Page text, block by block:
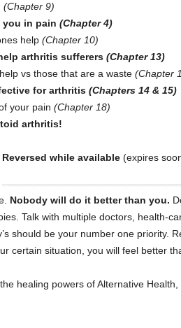
(Chapter 9)
you in pain (Chapter 4)
help (Chapter 10)
arthritis sufferers (Chapter 13)
vs those that are a waste (Chapter
for arthritis (Chapters 14 & 15)
your pain (Chapter 18)
arthritis!
while available(expires
Nobody will do it better than you.
Talk with multiple doctors, health-
should be your number one priority.
certain situation, you will feel better
healing powers of Alternative Health,
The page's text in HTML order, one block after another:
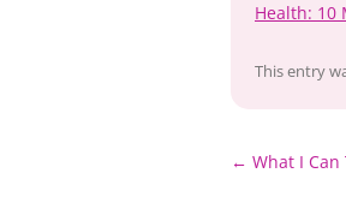
Health: 10
This entry
Post
← What I Can
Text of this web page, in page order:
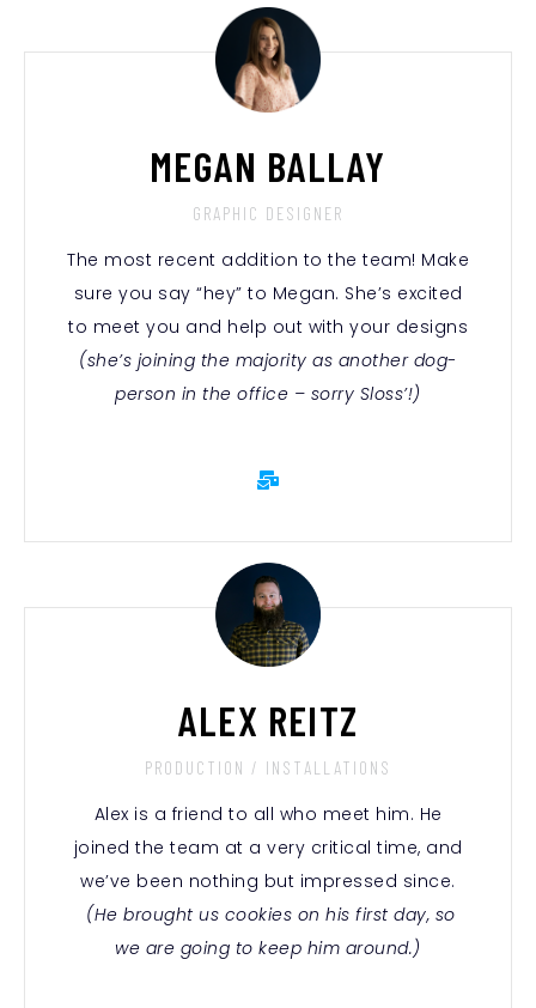
MEGAN BALLAY
GRAPHIC DESIGNER
The most recent addition to the team! Make
sure you say “hey” to Megan. She’s excited
to meet you and help out with your designs
(she’s joining the majority as another dog-
person in the office – sorry Sloss’!)
ALEX REITZ
PRODUCTION / INSTALLATIONS
Alex is a friend to all who meet him. He
joined the team at a very critical time, and
we’ve been nothing but impressed since.
(He brought us cookies on his first day, so
we are going to keep him around.)
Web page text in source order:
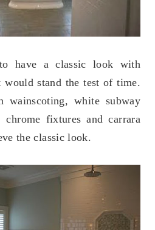
have a classic look with
would stand the test of time.
wainscoting, white subway
fixtures and carrara
the classic look.
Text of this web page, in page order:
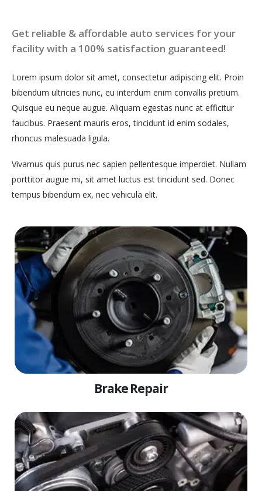
Get reliable & affordable auto services for your
facility with a 100% satisfaction guaranteed!
Lorem ipsum dolor sit amet, consectetur adipiscing elit. Proin
bibendum ultricies nunc, eu interdum enim convallis pretium.
Quisque eu neque augue. Aliquam egestas nunc at efficitur
faucibus. Praesent mauris eros, tincidunt id enim sodales,
rhoncus malesuada ligula.
Vivamus quis purus nec sapien pellentesque imperdiet. Nullam
porttitor augue mi, sit amet luctus est tincidunt sed. Donec
tempus bibendum ex, nec vehicula elit.
Brake Repair

--

• Your instructions: Beginning with the line that contains "joined the team at a very critical time, and", write out the lines of the material above exactly, and end with the line that contains "fixtures and carrara". Omit the pictures.

• Task solution:
joined the team at a very critical time, and
we’ve been nothing but impressed since.
(He brought us cookies on his first day, so
we are going to keep him around.)
Web page text in source order:
have a classic look with
would stand the test of time.
wainscoting, white subway
fixtures and carrara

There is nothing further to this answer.